Set up all the components.

**AzureTranslator**

Set the `AZURE_TOKEN` environment variable to an Azure Text API key. 

In [None]:
os.environ['AZURE_TOKEN'] = ''

**GoogleCloudTranslator** and **GoogleEntityExtractor**

Set the `GOOGLE_APPLICATION_CREDENTIALS` environment variable to a Google service account JSON keyfile.

In [None]:
os.environ['GOOGLE_APPLICATION_CREDENTIALS'] = ''

**MyMemoryTranslator**

Set the `MYMEMORY_TOKEN` environment variable to a MyMemory API key.

In [None]:
os.environ['MYMEMORY_TOKEN'] = ''

**DandelionEntityExtractor**

Set the `DANDELION_TOKEN` environment variable to a Dandelion API key.

In [None]:
os.environ['DANDELION_TOKEN'] = ''

**StanfordCoreferenceResolver**

Download the Stanford CoreNLP server.

In [None]:
corenlp_zip_path = setup_path / 'stanford-corenlp-full-2018-10-05.zip'
corenlp_dir_path = setup_path / 'stanford-corenlp-full-2018-10-05'
corenlp_url = 'http://nlp.stanford.edu/software/stanford-corenlp-full-2018-10-05.zip'

setup_path.mkdir(parents=True, exist_ok=True) 

if not corenlp_zip_path.is_file():
    response = requests.get(corenlp_url)
    with corenlp_zip_path.open('wb') as f:
        f.write(response.content)

if not corenlp_dir_path.is_dir():
    with zipfile.ZipFile(corenlp_zip_path, 'r') as zip_ref:
        zip_ref.extractall(setup_path)

Start the Stanford CoreNLP server.

In [None]:
corenlp_server = subprocess.Popen(['java', '-Xmx5G', '-cp', str(corenlp_dir_path.resolve() / '*'), 'edu.stanford.nlp.pipeline.StanfordCoreNLPServer', '-port 9000', '-timeout 60000', '-threads 5', '-maxCharLength 100000', '-quiet True', '-preload tokenize,ssplit,pos,lemma,ner,parse,coref'])

Set the `CORENLP_HOME` environment variable to the path of the Stanford CoreNLP.

In [None]:
os.environ['CORENLP_HOME'] = str(corenlp_dir_path.resolve())

## Initial Configuration

In [None]:
import translation
import extraction
import coreference
import export

Read the text from a file. For this example we picked a text about Notre-Dame Basilica.

In [None]:
text_language = 'fr'
extraction_language = 'en'

text_path = Path('sample', 'default', 'text.txt')
text = text_path.read_text(encoding='utf-8')
print(text)

## Translation

Translate the text to English.

**AzureTranslator**

This translator uses the Azure Text API.

In [None]:
azure_translator = translation.AzureTranslator()
azure_translated_text = azure_translator.translate(text, text_language, extraction_language)
print(azure_translated_text)

**GoogleCloudTranslator**

This translator uses the Google Translation Cloud API.

In [None]:
google_translator = translation.GoogleCloudTranslator()
google_translated_text = google_translator.translate(text, text_language, extraction_language)
print(google_translated_text)

**GoogletransTranslator**

This translator uses the Google Translation website.

In [None]:
googletrans_translator = translation.GoogletransTranslator()
googletrans_translated_text = googletrans_translator.translate(text, text_language, extraction_language)
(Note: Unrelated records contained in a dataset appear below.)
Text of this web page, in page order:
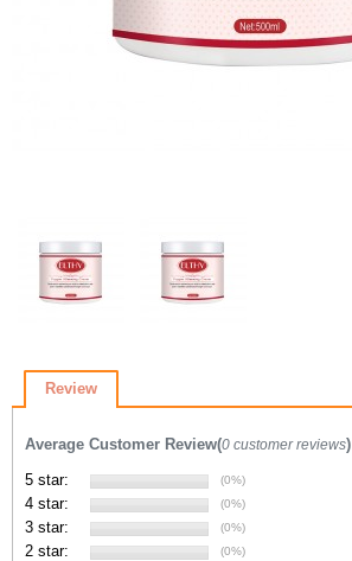
Review
Average Customer Review(0 customer reviews)
5 star:
(0%)
4 star: (0%)
3 star: (0%)
2 star: (0%)
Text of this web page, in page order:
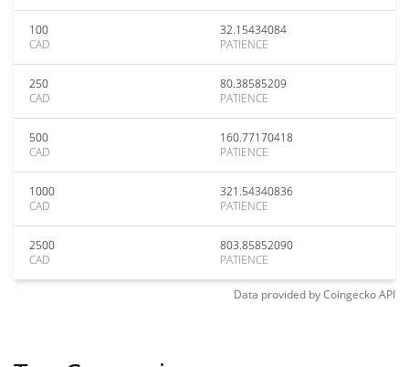
100
CAD
32.15434084
PATIENCE
250
CAD
80.38585209
PATIENCE
500
CAD
160.77170418
PATIENCE
1000
CAD
321.54340836
PATIENCE
2500
CAD
803.85852090
PATIENCE
Data provided byCoingeckoAPI

print(googletrans_translated_text)

**MyMemoryTranslator**

This translator uses the MyMemory API.

In [None]:
my_memory_translator = translation.MyMemoryTranslator()
my_memory_translated_text = my_memory_translator.translate(text, text_language, extraction_language)
print(my_memory_translated_text)

Let's take the MyMemory translated text for the following tasks.

In [None]:
translator = my_memory_translator
translated_text = my_memory_translated_text

## Entity Extraction

Extract the entities from the translated text.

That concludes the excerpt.